Simulator

DPGANSimulator

class zoo.chronos.simulator.doppelganger_simulator.DPGANSimulator(L_max, sample_len, feature_dim, num_real_attribute, discriminator_num_layers=5, discriminator_num_units=200, attr_discriminator_num_layers=5, attr_discriminator_num_units=200, attribute_num_units=100, attribute_num_layers=3, feature_num_units=100, feature_num_layers=1, attribute_input_noise_dim=5, addi_attribute_input_noise_dim=5, d_gp_coe=10, attr_d_gp_coe=10, g_attr_d_coe=1, d_lr=0.001, attr_d_lr=0.001, g_lr=0.001, g_rounds=1, d_rounds=1, seed=0, num_threads=None, ckpt_dir='.', checkpoint_every_n_epoch=0)[source]

Bases: object

Doppelganger Simulator for time series generation. The codes and algorithm are adapted from https://github.com/fjxmlzn/DoppelGANger.

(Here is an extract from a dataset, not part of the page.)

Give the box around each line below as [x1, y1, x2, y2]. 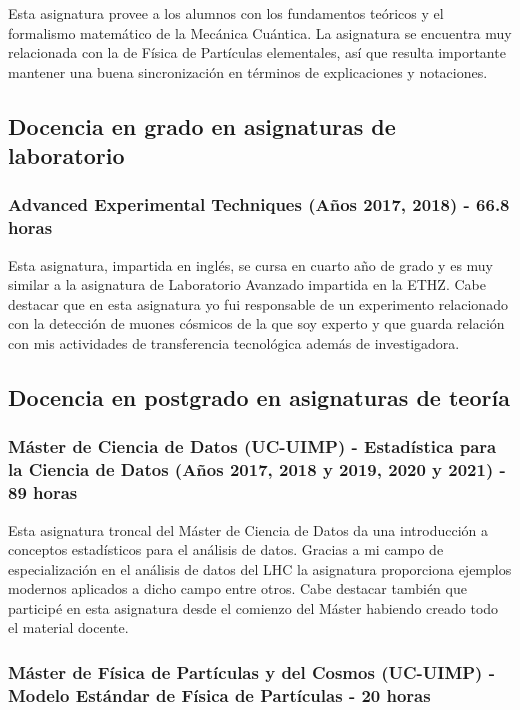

Initialize a doppelganger simulator.

Parameters
  • L_max – the maximum length of your feature.

  • sample_len – the sample length to control LSTM length, should be a divider to L_max

  • feature_dim – dimention of the feature

  • num_real_attribute – the length of you attribute, which should be equal to the len(data_attribute).

  • discriminator_num_layers – MLP layer num for discriminator.

  • discriminator_num_units – MLP hidden unit for discriminator.

  • attr_discriminator_num_layers – MLP layer num for attr discriminator.

  • attr_discriminator_num_units – MLP hidden unit for attr discriminator.

  • attribute_num_units – MLP layer num for attr generator/addi attr generator.

  • attribute_num_layers – MLP hidden unit for attr generator/addi attr generator.

  • feature_num_units – LSTM hidden unit for feature generator.

  • feature_num_layers – LSTM layer num for feature generator.

  • attribute_input_noise_dim – noise data dim for attr generator.

  • addi_attribute_input_noise_dim – noise data dim for addi attr generator.

  • d_gp_coe – gradient penalty ratio for d loss.

  • attr_d_gp_coe – gradient penalty ratio for attr d loss.

  • g_attr_d_coe – ratio between feature loss and attr loss for g loss.

  • d_lr – learning rate for discriminator.

  • attr_d_lr – learning rate for attr discriminator.

  • g_lr – learning rate for genereators.

  • g_rounds – g rounds.

  • d_rounds – d rounds.

  • seed – random seed.

  • num_threads – num of threads to be used for training.

  • ckpt_dir – The checkpoint location, defaults to the working dir.

  • checkpoint_every_n_epoch – checkpoint every n epoch, defaults to 0 for no checkpoints.

fit(data_feature, data_attribute, data_gen_flag, feature_outputs, attribute_outputs, epoch=1, batch_size=32)[source]

Fit on the training data(typically the private data).

Parameters
  • data_feature – Training features, in numpy float32 array format. The size is [(number of training samples) x (maximum length) x (total dimension of features)]. Categorical features are stored by one-hot encoding; for example, if a categorical feature has 3 possibilities, then it can take values between [1., 0., 0.], [0., 1., 0.], and [0., 0., 1.]. Each continuous feature should be normalized to [0, 1] or [-1, 1]. The array is padded by zeros after the time series ends.

  • data_attribute – Training attributes, in numpy float32 array format. The size is [(number of training samples) x (total dimension of attributes)]. Categorical attributes are stored by one-hot encoding; for example, if a categorical attribute has 3 possibilities, then it can take values between [1., 0., 0.], [0., 1., 0.], and [0., 0., 1.]. Each continuous attribute should be normalized to [0, 1] or [-1, 1].

  • data_gen_flag – Flags indicating the activation of features, in numpy float32 array format. The size is [(number of training samples) x (maximum length)]. 1 means the time series is activated at this time step, 0 means the time series is inactivated at this timestep.

  • feature_outputs – A list of Output indicates the meta data of data_feature.

  • attribute_outputs – A list of Output indicates the meta data of data_attribute.

  • epoch – training epoch.

  • batch_size – training batchsize.

generate(sample_num=1, batch_size=32)[source]

Generate synthetic data with similar distribution as training data.

Parameters
  • sample_num – How many samples to be generated.

  • batch_size – batch size to generate.

save(path_dir)[source]

Save the simulator.

Parameters

path_dir – saving path

load(path_dir, model_version='doppelganger.ckpt')[source]

Load the simulator.

Parameters
  • path_dir – saving path

  • model_version – model version(filename) you would like to load.